A coil of AWS, B-CuP 5 (Cu 79-81, Ag 14-16, P 4.8-5.3) rolled to approximately 0.0032".times.4" of arbitrary length is attached to a freewheeling metal payoff stand, threaded through a series of tank guide rolls and connected to the powered takeup reel (see general apparatus description attached). Both rinse tanks are filled with ambient deionized water while in the treatment cell, 316 stainless steel cathodes are installed below and above the stock material. The negative lead from a 250 A, 50 V, D.C. rectifier is attached jointly to both treatment cell cathodes with the positive lead attached to the base of the payoff stand. The electrolytic cell is then filled with an ambient solution which is 1.0 N H.sub.2 SO.sub.4 and 0.5 N HNO.sub.3. Current is applied so that the cathode current density is in the range of 20 to 30 Amps/ft.sup.2 and the takeup reel is started and run at the rate of 3 to 10 ft/min.

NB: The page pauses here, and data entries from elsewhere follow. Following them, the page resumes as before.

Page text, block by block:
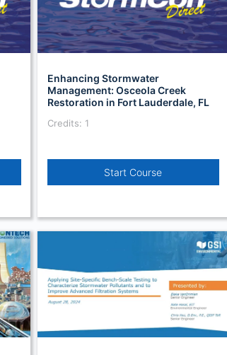
Enhancing Stormwater
Management: Osceola Creek
Restoration in Fort Lauderdale, FL
Credits: 1
Start Course

After an initial startup period, during which the "leader" material clears the tank system, the copper colored alloy material leaving the payoff reel becomes hot (due to the high current density over the thin material) and the surface is lightly oxidized. Upon entering the treatment cell, the surface copper oxides dissolve in the acid solution with the assistance of the cathode current density. (Deposits of elemental copper gradually accumulate on the cathode surfaces.) The now silver colored material passes through the sequential ambient rinse tanks and through a warm air drying tunnel to be finally rewound on the takeup reel. (Typically, the material processed in this fashion would be rolled to a final thickness of about 0.0025". This final size reduction changes the surface from a moderately dull silver/gray to a highly reflective silver finish.)

EXAMPLE II

The procedure of Example I is repeated reversing the electrical connections to make the stainless steel plates in the treatment tank anodes rather than cathodes as suggested in U.S. Pat. No. 3,372,468. The process is ineffective in removing surface copper oxides even after a twofold increase of exposure time, current or acid concentration.

Claims

1. The process of imparting a uniform silver/gray surface appearance to silver copper alloy strip material comprising the steps of:

providing a supply roll of silver copper alloy strip material;

providing an acid treatment bath having a cathode disposed therein;

passing the strip material from the supply roll to the treatment bath; and

resistively heating the strip material to at least 350.degree. C. prior to its entry into the treatment bath by passing an electric current through the strip material and the treatment bath to the cathode; and

electrolytically dissolving copper oxide from the surface of the strip material in the treatment bath.